WHAT THE TASK REQUIRES: Every line below that holds "comes" must be copied.

"""

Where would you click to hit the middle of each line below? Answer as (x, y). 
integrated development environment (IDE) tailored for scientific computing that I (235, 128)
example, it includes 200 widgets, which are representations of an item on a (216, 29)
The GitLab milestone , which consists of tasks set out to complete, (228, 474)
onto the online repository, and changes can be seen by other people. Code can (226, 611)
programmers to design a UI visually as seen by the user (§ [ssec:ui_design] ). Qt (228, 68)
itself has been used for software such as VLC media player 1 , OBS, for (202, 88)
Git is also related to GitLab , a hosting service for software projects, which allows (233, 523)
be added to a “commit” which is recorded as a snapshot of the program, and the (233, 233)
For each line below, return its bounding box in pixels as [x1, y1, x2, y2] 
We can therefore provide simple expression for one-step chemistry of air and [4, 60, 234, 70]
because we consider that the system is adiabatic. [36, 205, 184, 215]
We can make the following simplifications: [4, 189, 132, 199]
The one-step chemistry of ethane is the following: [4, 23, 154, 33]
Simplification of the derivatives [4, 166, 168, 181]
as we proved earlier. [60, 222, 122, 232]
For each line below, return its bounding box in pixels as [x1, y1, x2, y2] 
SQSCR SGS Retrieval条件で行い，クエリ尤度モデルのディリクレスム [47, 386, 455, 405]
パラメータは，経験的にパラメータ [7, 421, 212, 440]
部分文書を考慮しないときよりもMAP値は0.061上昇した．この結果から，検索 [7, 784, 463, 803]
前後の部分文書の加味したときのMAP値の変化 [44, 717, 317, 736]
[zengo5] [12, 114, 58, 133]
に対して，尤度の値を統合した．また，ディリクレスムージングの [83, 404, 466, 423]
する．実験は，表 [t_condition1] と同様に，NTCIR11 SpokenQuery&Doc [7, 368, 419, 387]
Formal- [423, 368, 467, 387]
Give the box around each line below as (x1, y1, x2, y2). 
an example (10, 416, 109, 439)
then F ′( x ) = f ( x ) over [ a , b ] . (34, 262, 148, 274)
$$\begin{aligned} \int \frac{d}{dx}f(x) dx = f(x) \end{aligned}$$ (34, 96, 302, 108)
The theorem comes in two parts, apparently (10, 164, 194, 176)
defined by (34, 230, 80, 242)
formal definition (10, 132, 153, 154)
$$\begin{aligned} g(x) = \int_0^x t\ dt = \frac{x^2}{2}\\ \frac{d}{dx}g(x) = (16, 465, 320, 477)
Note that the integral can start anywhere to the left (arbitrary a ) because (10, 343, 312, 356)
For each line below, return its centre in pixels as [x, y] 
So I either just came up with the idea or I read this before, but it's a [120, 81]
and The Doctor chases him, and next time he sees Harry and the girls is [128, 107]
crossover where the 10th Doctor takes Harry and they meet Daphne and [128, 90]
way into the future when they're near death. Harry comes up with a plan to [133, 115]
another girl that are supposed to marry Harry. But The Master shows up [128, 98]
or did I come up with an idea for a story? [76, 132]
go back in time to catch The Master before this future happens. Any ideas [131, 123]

"""

ANSWER BOX:
The theorem comes in two parts, apparently (10, 164, 194, 176)
way into the future when they're near death. Harry comes up with a plan to [133, 115]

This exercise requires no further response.